On Monday, December 28, 2020 11:17 PM, Mark Mielke mark.mielke@gmail.com wrote:
On Mon, Dec 28, 2020 at 1:09 PM Laurențiu Păncescu lpancescu@centosproject.org wrote:
I think the best way forward for everyone is to accept what happened and deal pragmatically with the consequences for their own organization.
Yes.
I think it's important for a lot of the concerns to be captured in Internet history, so that we can learn from it.
We tried that. That is what resulted in the apology for Red Hat Psyche and the promise that what is happenning now will never happen. It took 2 years for things to fully settle out.
But, it seems we are far past the point of changing anything on the Red Hat side of things. As you and others have mentioned - the wording used suggests this is all final.
Then they should have announced the full elephant instead of talking about pointing flash lights at it. It seems like even Red Hat is not sure what the full elephant is yet because they expected everyone to silently give them whatever they wanted.
If we really are to the point that the best Red Hat has to offer in "balancing" the needs of the community is as things stand, there is no point in there being a CentOS community. We have Debian, we have OpenSUSE, we have plenty of other communities that show greater respect than this.
We have been given a governance board that is packed with Red Hat employees that are *NOT* members of the CentOS community.
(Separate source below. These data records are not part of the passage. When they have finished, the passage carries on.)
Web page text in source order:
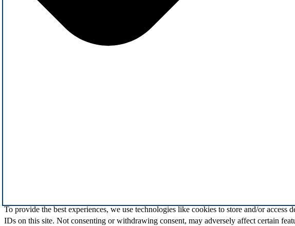
To provide the best experiences, we use technologies like cookies to store and/or
IDs on this site. Not consenting or withdrawing consent, may adversely affect certain
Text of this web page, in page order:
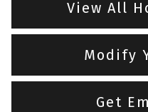
View All
Modify
Get
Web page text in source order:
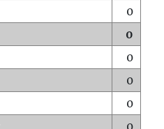
0
0
0
0
0
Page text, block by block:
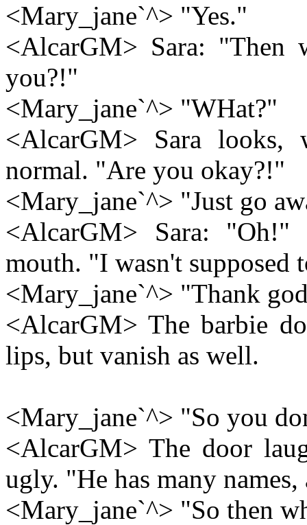
<Mary_jane`^> "Yes."
<AlcarGM> Sara:
you?!"
<Mary_jane`^> "WHat?"
<AlcarGM> Sara looks,
normal. "Are you okay?!"
<Mary_jane`^> "Just go
<AlcarGM> Sara: "Oh!"
mouth. "I wasn't supposed
<Mary_jane`^> "Thank
<AlcarGM> The barbie
lips, but vanish as well.
<Mary_jane`^> "So you
<AlcarGM> The door
ugly. "He has many
<Mary_jane`^> "So then
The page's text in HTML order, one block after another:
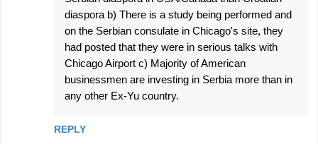
diaspora b) There is a study being performed and
on the Serbian consulate in Chicago's site, they
had posted that they were in serious talks with
Chicago Airport c) Majority of American
businessmen are investing in Serbia more than in
any other Ex-Yu country.
REPLY
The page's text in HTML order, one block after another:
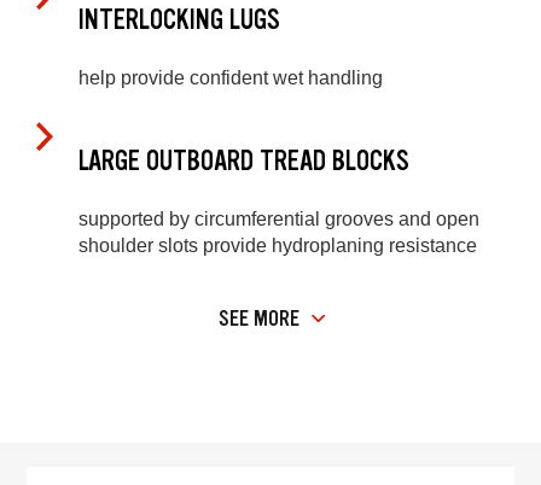
INTERLOCKING LUGS
help provide confident wet handling
LARGE OUTBOARD TREAD BLOCKS
supported by circumferential grooves and open
shoulder slots provide hydroplaning resistance
SEE MORE
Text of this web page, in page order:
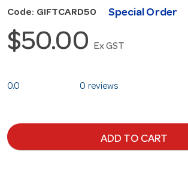
Code: GIFTCARD50 Special Order
$50.00 Ex GST
0.0 0 reviews
ADD TO CART
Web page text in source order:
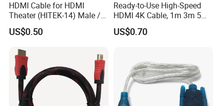
HDMI Cable for HDMI
Theater (HITEK-14) Male /
Male 1.0m 2.0m 3.0m 4.0m
5.0m
US$0.50
Ready-to-Use High-Speed
HDMI 4K Cable, 1m 3m 5m
10m 15m in Length, Using
Round Stranded Twisted
Chloride Sheath
US$0.70
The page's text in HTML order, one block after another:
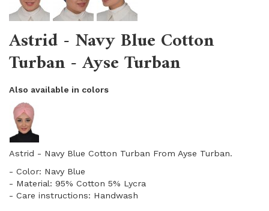
Astrid - Navy Blue Cotton
Turban - Ayse Turban
Also available in colors
Astrid - Navy Blue Cotton Turban From Ayse Turban.
- Color: Navy Blue
- Material: 95% Cotton 5% Lycra
- Care instructions: Handwash
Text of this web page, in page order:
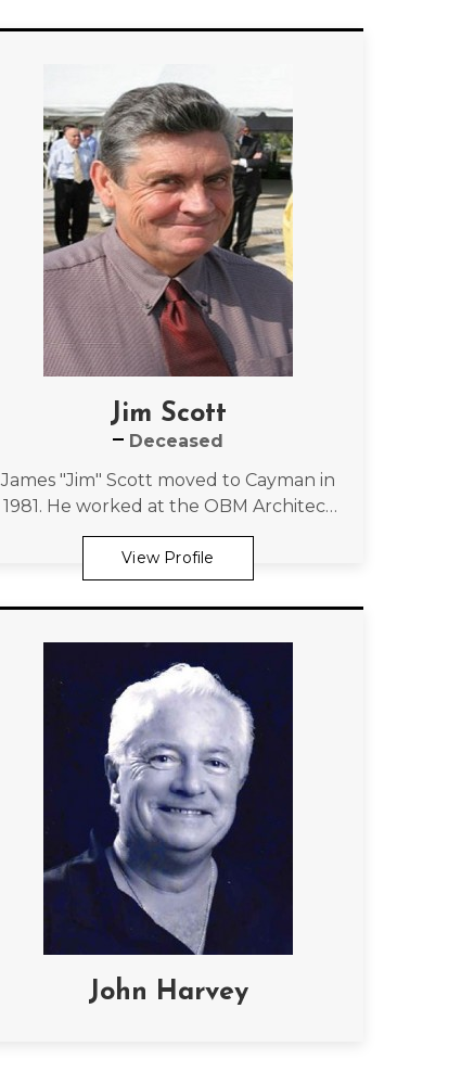
Jim Scott
Deceased
James "Jim" Scott moved to Cayman in
1981. He worked at the OBM Architect
firm for more than two decades,
eventually becoming a director of the
OBMI.
View Profile
John Harvey

That is not a balancing of needs.
We have been told to expect 5 year life cycles for Stream but for CentOS 8 we get only 2 years. That is not a balancing of needs. If we are going from 10 years to 5 years then continue with CentOS 8 til 2024. If we accept only 2 years for CentOS 8 then we don't deserve to expect 5 years from Stream either. There is no balancing of needs in this action by Red Hat.
We have been told Red Hat is serious about closing the openness gap so the community can contribute as an upstream. But then still leave the kernel SRPM of Stream in an obfuscated state. This hinders the ability of the community to take on the roles of an upstream. The community can't meaningfully contribute to kernel patch troubleshooting and application of patches via kpatch when things remain like this. Again, there is no balancing of the needs in this action by Red Hat.
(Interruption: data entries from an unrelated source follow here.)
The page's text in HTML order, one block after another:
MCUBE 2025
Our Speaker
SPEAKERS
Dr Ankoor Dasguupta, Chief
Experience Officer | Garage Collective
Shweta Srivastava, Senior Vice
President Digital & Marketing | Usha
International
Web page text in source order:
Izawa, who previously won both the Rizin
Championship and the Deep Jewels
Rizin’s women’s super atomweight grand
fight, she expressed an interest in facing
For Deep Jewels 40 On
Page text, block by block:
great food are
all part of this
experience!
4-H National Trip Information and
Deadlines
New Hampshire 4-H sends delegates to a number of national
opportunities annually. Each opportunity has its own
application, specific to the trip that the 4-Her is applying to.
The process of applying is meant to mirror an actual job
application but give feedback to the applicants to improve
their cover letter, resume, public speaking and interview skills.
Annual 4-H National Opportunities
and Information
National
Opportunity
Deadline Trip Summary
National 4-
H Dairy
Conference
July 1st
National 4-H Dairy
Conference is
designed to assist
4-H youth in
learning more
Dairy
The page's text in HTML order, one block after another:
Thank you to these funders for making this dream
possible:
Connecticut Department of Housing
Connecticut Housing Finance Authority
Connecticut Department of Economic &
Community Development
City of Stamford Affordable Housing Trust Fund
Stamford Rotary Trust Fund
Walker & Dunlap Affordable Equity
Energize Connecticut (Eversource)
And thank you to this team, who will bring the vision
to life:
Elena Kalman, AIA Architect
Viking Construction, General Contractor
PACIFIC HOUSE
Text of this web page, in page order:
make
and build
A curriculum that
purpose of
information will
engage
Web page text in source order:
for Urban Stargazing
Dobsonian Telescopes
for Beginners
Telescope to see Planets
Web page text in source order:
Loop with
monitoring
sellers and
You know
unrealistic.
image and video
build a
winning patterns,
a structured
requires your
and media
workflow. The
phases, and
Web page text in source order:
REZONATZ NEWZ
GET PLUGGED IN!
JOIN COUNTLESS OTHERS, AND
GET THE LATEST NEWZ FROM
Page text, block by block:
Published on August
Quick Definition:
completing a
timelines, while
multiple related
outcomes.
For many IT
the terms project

Accepting this CATHEDRAL move is accepting Red Hat is unredeemable when it comes to working with the community. It is a complete rejection of the BIZZAR to have meaningful SIGs and other contributions.
According to O'Rielly, the subject that an elephant best fits with is Hadoop. It is fitting for describing what can be accomplished by having open and fair communication can have with a community.
What Red Hat is doing so far isn't about showing us an elephant and treating us like Hadoop. It is more like showing us a turtle with an trunk attached and treating us like powershell.
They simply can not get the results they want for the next two years by repeating the mistakes of Red Hat Psyche. As fans of Red Hat and CentOS, we should feel the need to let them know that.